Sehr geehrter Herr Junker,
wir, Aktive der Kampagne „Eine Stadt für alle! Wem gehört die ABG?“ sehen Ihre am 7. Juli 2015 in der Frankfurter Rundschau getroffene Aussage nicht auf Mietsteigerungen verzichten zu können, als symptomatisch für die verquere Logik einer als sozial verbrämten, in Wirklichkeit aber knallhart auf Gewinnmaximierung ausgerichteten Geschäftsstrategie. Wir stellen zunächst einmal fest, dass die durchschnittlichen Mieten der ABG mit 7,64 Euro pro Quadratmeter nur unwesentlich unter dem allgemeinen Mietspiegel in Frankfurt von 8,08 Euro bleiben. Eine Mietwohnung zu Marktpreisen ist also im Durchschnitt kaum teurer als eine von der ABG – die Erfüllung eines sozialen Auftrags, den Sie, Herr Junker gern für die ABG reklamieren, kann hier kaum erkannt werden.
Die ABG weist regelmäßig jährliche Überschüsse in Höhe von 50 bis 60 Millionen Euro und zuletzt sogar 64 Millionen Euro aus. Die Notwendigkeit diese Gewinne zu erzielen, statt den Anstieg der Mietpreise zu bremsen, kann nicht mit Neubautätigkeit, die ja wieder auf Gewinnerzielung angelegt ist, oder durch Aufwand für Instandhaltung gerechtfertigt werden. Zudem würde das Einfrieren der gegenwärtigen Mietsätze auch nicht zu einem Einbrechen dieser Gewinne führen, sondern nur einen weiteren Anstieg verhindern. Viele Beispiele von gemeinnützigen Wohnungsbauunternehmen, Genossenschaften und anderen nicht-profitorientierten Modellen kollektiven Eigentums belegen zudem, dass man sehr wohl günstigen Wohnraum in hoher Qualität anbieten, Rücklagen für die Instandhaltung bilden und gleichzeitig Neubau realisieren kann. Beispielsweise gelingt es Genossenschaften in Frankfurt, solide zu wirtschaften und dabei trotzdem Durchschnittsmieten von 5,61 Euro sicherzustellen. Tatsächlich hat auch die ABG selbst bis Anfang der 1990er Jahre, als eine Wende zu konsequenter Gewinnmaximierung vollzogen wurde, durchaus günstigen Wohnraum für breite Schichten der Bevölkerung angeboten und trotzdem kostendeckend gewirtschaftet. Warum dies heute nicht wieder möglich sein sollte, lässt sich ökonomisch nicht begründen.

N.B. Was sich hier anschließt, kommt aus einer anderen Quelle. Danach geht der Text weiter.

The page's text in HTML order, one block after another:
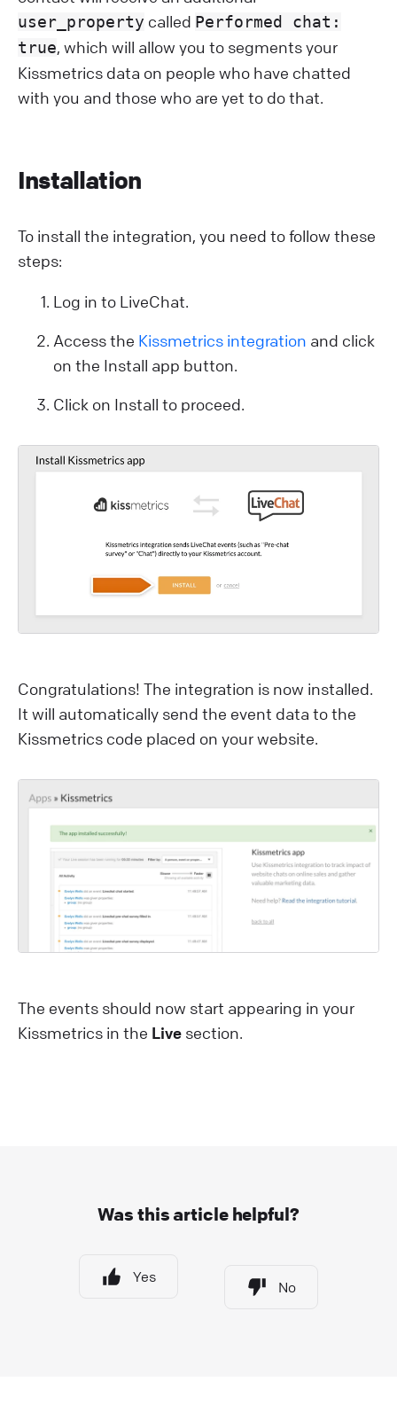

Sie, Herr Junker wehren sich ebenfalls gegen die Erhöhung des Anteils geförderten Wohnraums über 37 Prozent hinaus. Schließlich würde das dem Ziel der Erwirtschaftung eines möglichst hohen Überschusses zuwider laufen. De facto werden aber Projekte, z.B. am Bockenheimer Depot entgegen den Zielsetzungen der Stadtpolitik sogar vollkommen ohne Sozialwohnungen realisiert, und das, obwohl der Sozialwohnungsanteil in Bockenheim bereits auf nur 6 Prozent gesunken ist und preiswerter Wohnraum dort dringend benötigt wird. Die Stadtpolitik heizt die Entwicklung von Wohnungsnot und Verdrängung mit der Abschöpfung von Gewinnen der ABG weiter an, anstatt für sozialen Ausgleich zu sorgen. Die ABG-Holding arbeitet politisch gewollt weiter wie ein Immobilieninvestor – profitorientiert und mittels repressiver Geschäftspolitik. Stadtpolitik und ABG tragen somit eine wesentliche Verantwortung für die dramatische wohnungspolitische Situation in Frankfurt und der Region.